Start of PROVIDED RECORDS

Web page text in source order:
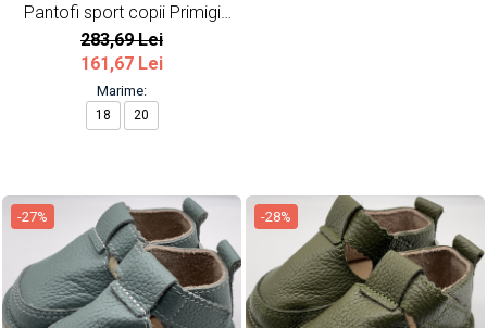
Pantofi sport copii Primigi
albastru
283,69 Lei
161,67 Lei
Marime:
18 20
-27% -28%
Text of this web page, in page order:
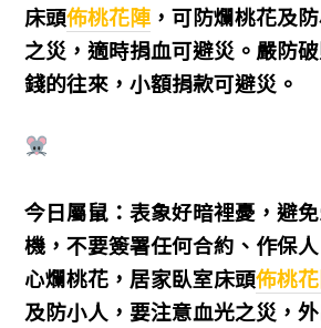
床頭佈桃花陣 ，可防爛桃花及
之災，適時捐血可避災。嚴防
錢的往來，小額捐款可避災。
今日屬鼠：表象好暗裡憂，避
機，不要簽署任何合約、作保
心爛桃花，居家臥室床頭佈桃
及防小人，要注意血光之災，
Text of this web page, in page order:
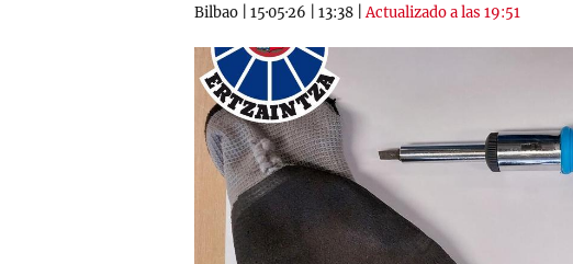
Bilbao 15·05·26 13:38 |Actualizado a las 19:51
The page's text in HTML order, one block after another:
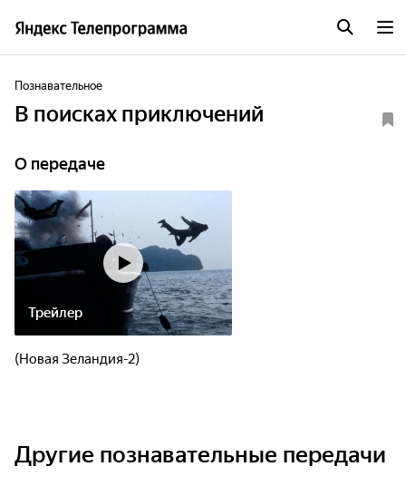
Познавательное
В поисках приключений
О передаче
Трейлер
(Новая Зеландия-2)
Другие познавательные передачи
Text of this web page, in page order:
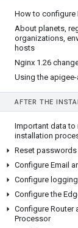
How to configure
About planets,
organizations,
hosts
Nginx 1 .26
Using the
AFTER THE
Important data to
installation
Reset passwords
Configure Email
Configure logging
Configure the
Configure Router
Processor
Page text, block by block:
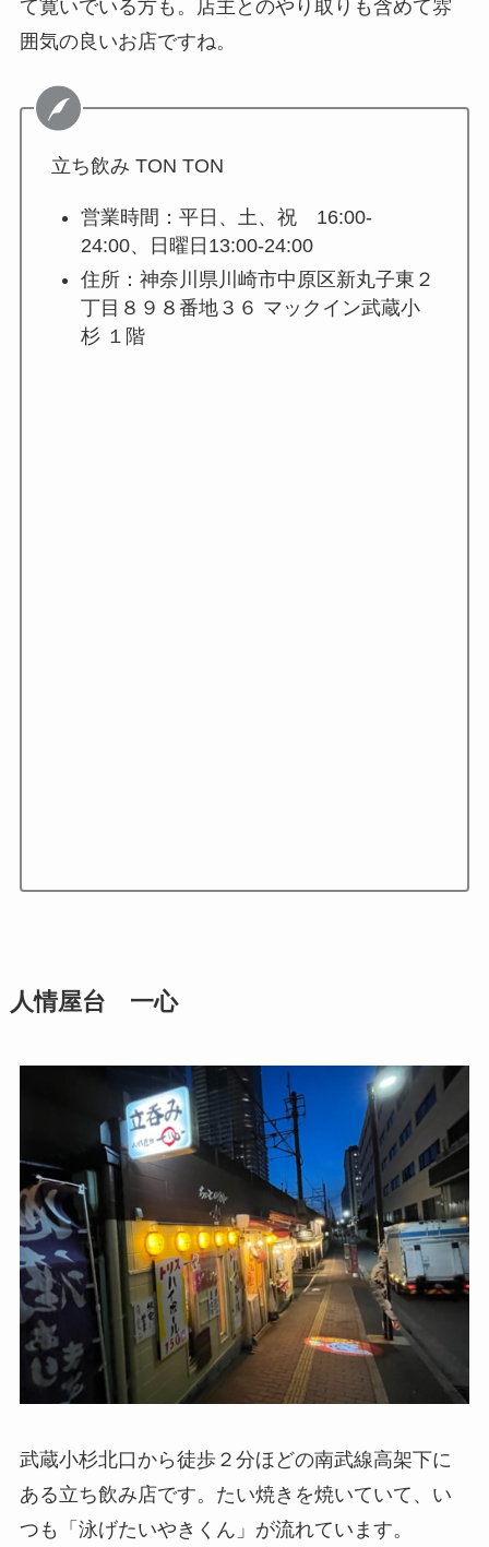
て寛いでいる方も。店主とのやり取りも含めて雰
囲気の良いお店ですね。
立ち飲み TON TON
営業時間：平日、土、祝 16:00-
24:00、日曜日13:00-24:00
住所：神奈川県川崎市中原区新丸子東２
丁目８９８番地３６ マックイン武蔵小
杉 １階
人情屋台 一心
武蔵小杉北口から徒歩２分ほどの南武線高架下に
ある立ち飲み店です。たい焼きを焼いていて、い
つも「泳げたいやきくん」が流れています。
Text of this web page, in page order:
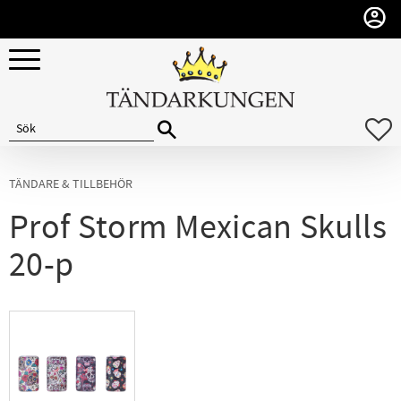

End of PROVIDED RECORDS

Quote every record above exactly, leaving out the pictures.

Web page text in source order:
Pantofi sport copii Primigi
albastru
283,69 Lei
161,67 Lei
Marime:
18 20
-27% -28%
Text of this web page, in page order:
床頭佈桃花陣 ，可防爛桃花及
之災，適時捐血可避災。嚴防
錢的往來，小額捐款可避災。
今日屬鼠：表象好暗裡憂，避
機，不要簽署任何合約、作保
心爛桃花，居家臥室床頭佈桃
及防小人，要注意血光之災，
Text of this web page, in page order:
Bilbao 15·05·26 13:38 |Actualizado a las 19:51
The page's text in HTML order, one block after another:
Познавательное
В поисках приключений
О передаче
Трейлер
(Новая Зеландия-2)
Другие познавательные передачи
Text of this web page, in page order:
How to configure
About planets,
organizations,
hosts
Nginx 1 .26
Using the
AFTER THE
Important data to
installation
Reset passwords
Configure Email
Configure logging
Configure the
Configure Router
Processor
Page text, block by block:
て寛いでいる方も。店主とのやり取りも含めて雰
囲気の良いお店ですね。
立ち飲み TON TON
営業時間：平日、土、祝 16:00-
24:00、日曜日13:00-24:00
住所：神奈川県川崎市中原区新丸子東２
丁目８９８番地３６ マックイン武蔵小
杉 １階
人情屋台 一心
武蔵小杉北口から徒歩２分ほどの南武線高架下に
ある立ち飲み店です。たい焼きを焼いていて、い
つも「泳げたいやきくん」が流れています。
Text of this web page, in page order:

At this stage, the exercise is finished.